Sunday, December 31, 2006

Saddam's Execution a Lesson for World Tyrants

Over at the New York Post, Ralph Peters notes that the end of Saddam Hussein marks a proud day for the United States, and the execution holds lessons for the world's dictators:

SADDAM Hussein is dead. The mighty dictator met a criminal's end on the gallows. The murderer responsible for 1 1/2 million corpses is just a bag of bones.

For decades, the world pandered to his fantasies, overlooking his brutality in return for strategic advantages or naked profit. Diplomats, including our own, courted him, while the world's democracies and their competitors vied to sell him arms.

Saddam always bluffed - even, fatally, about weapons of mass destruction - but the world declined to call him on his excesses. Massacres went unpunished. His invasions of neighboring states failed to draw serious punishment. He never faced personal consequences until our troops reached Baghdad (a dozen years late).

As long as Saddam paid sufficient bribes and granted the right concessions to the well-connected, the world shut its eyes to his cavalcade of atrocities. Even when his soldiers raped Kuwait, the United Nations barely summoned the will to expel his military - and the alliance led by the United States declined to liberate Iraq itself from a tyrant with a sea of blood on his hands.

Everything changed in 2003. For all of its later errors in Iraq, the Bush administration altered the course of history for the better.

It may be hard to discern the deeper meaning of our march to Baghdad amid the chaos afflicting Iraq today, but President Bush got a great thing right: He recognized that the age of dictators was ending, that the era of the popular will had arrived. He and his advisers may have underestimated the difficulties involved and misread the nature of that popular will, but they put us back on the moral side of history.
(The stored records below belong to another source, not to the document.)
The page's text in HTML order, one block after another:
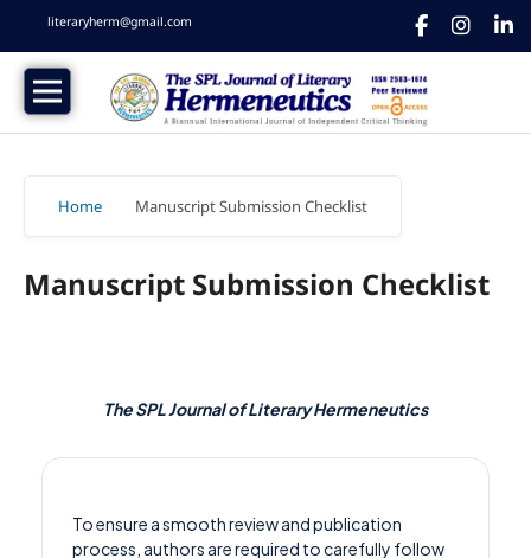
literaryherm@gmail.com
Home Manuscript Submission Checklist
Manuscript Submission Checklist
The SPL Journal of Literary Hermeneutics
To ensure a smooth review and publication
process, authors are required to carefully follow
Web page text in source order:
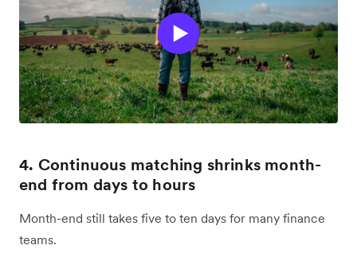
4. Continuous matching shrinks month-
end from days to hours
Month-end still takes five to ten days for many finance
teams.
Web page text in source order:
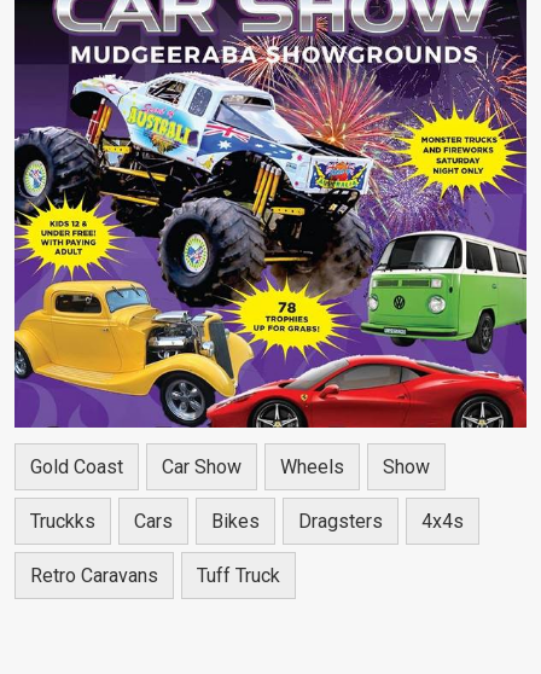
Gold Coast Car Show Wheels Show
Truckks Cars Bikes Dragsters 4x4s
Retro Caravans Tuff Truck
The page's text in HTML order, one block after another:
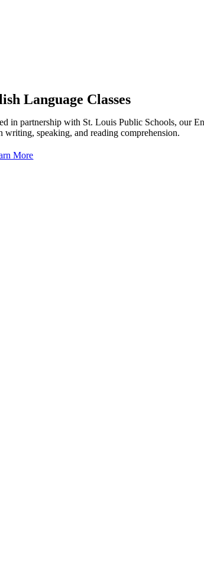
Language Classes
in partnership with St. Louis Public Schools, our
writing, speaking, and reading comprehension.
More
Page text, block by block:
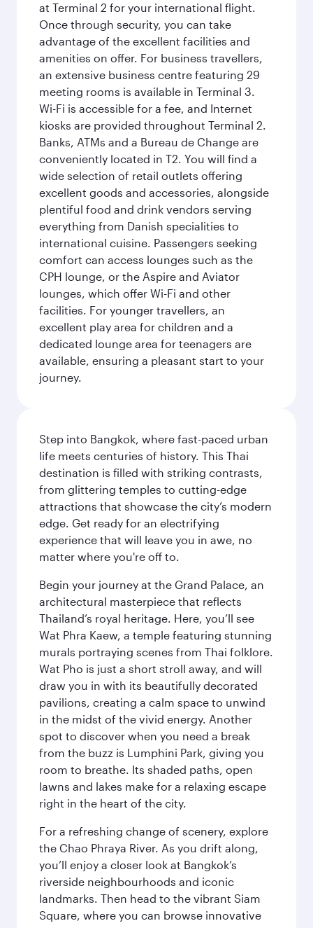
at Terminal 2 for your international flight.
Once through security, you can take
advantage of the excellent facilities and
amenities on offer. For business travellers,
an extensive business centre featuring 29
meeting rooms is available in Terminal 3.
Wi-Fi is accessible for a fee, and Internet
kiosks are provided throughout Terminal 2.
Banks, ATMs and a Bureau de Change are
conveniently located in T2. You will find a
wide selection of retail outlets offering
excellent goods and accessories, alongside
plentiful food and drink vendors serving
everything from Danish specialities to
international cuisine. Passengers seeking
comfort can access lounges such as the
CPH lounge, or the Aspire and Aviator
lounges, which offer Wi-Fi and other
facilities. For younger travellers, an
excellent play area for children and a
dedicated lounge area for teenagers are
available, ensuring a pleasant start to your
journey.
Step into Bangkok, where fast-paced urban
life meets centuries of history. This Thai
destination is filled with striking contrasts,
from glittering temples to cutting-edge
attractions that showcase the city’s modern
edge. Get ready for an electrifying
experience that will leave you in awe, no
matter where you're off to.
Begin your journey at the Grand Palace, an
architectural masterpiece that reflects
Thailand’s royal heritage. Here, you’ll see
Wat Phra Kaew, a temple featuring stunning
murals portraying scenes from Thai folklore.
Wat Pho is just a short stroll away, and will
draw you in with its beautifully decorated
pavilions, creating a calm space to unwind
in the midst of the vivid energy. Another
spot to discover when you need a break
from the buzz is Lumphini Park, giving you
room to breathe. Its shaded paths, open
lawns and lakes make for a relaxing escape
right in the heart of the city.
For a refreshing change of scenery, explore
the Chao Phraya River. As you drift along,
you’ll enjoy a closer look at Bangkok’s
riverside neighbourhoods and iconic
landmarks. Then head to the vibrant Siam
Square, where you can browse innovative
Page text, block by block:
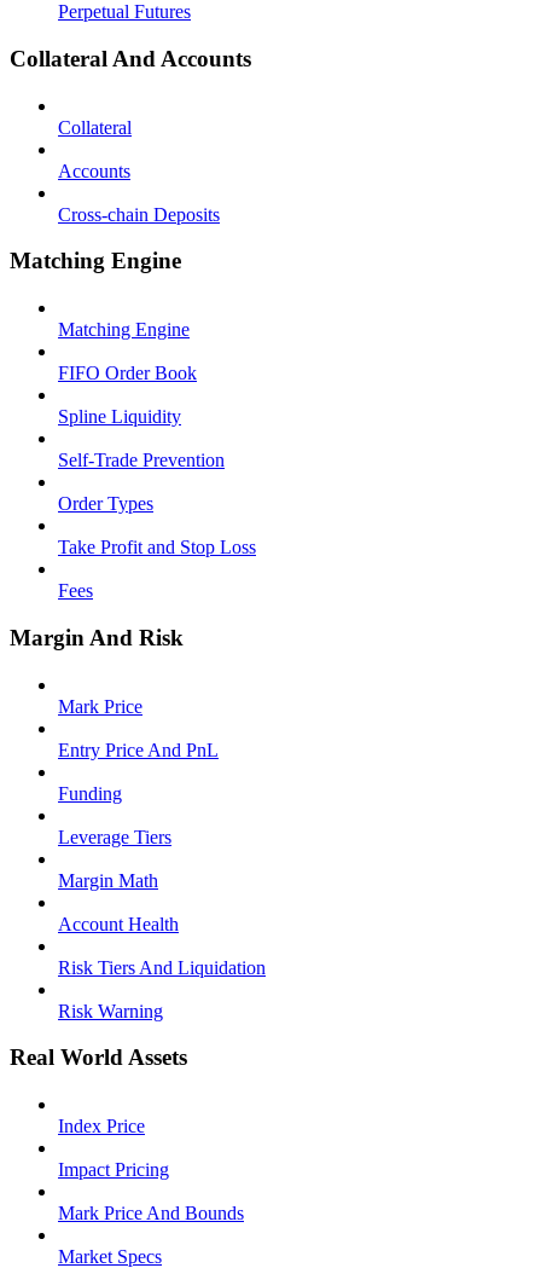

Bush revealed the bankruptcy of the European-designed system of international relations. An unspoken code agreed between kings and czars, emperors and kaisers, had protected rulers - however monstrous - for centuries, while ignoring the suffering of the masses. The result was that any Third World thug who seized a presidential palace could ravage his country as long as his crimes remained within his "sovereign" borders.

Supported by other English-speaking democracies, Bush acted. Breaking Europe's cynical rules, our forces invaded a dictatorship to liberate its population.

And suddenly, the world was no longer safe for tyrants.

No matter the policy failures in the wake of Baghdad's fall, the destruction of Saddam's regime remains a historical turning point. When our troops later dragged the dictator out of a fetid hole, every other president-for-life shivered at the image.

Tonight, none of those other oppressors will sleep well. They may try to console themselves that America is failing in Iraq, that we've learned our lessons. But no matter what they tell themselves, they'll never feel safe again.

We set a noble precedent, and the critics who insist that deposing Saddam was a mistake are rushing to a very premature judgment.

We did a great thing by overthrowing Saddam. We may have done it poorly, but we did it. We also revealed the hypocrisy of those governments who sold out their professed values for oil money (and pathetically cheaply, too).

From Paris and Berlin through Moscow and Beijing, many will never forgive us. We should be honored.
Of course, the handwringing over the execution is already in swing. For example, this morning's New York Times notes that Saddam's trial -- chaotic, politicized, and inconclusive -- may not advance the cause of international human rights. Underlying the debate is a moral self-questioning over the propriety of victor's justice, with the most important precedent the war tribunals following World War II:

At that time, as now, debates raged over whether the trials conducted by victorious forces were morally wrong or whether they were politically and psychologically indispensable. Some argued that those trials of the late 1940s did more harm than good and should never have taken place. Winston Churchill, Britain’s wartime leader, had always urged that the Nazi leaders be executed, without trial.
Read the whole New York Times piece. It's a good example of the moral relativeness of the global rights advocacy network.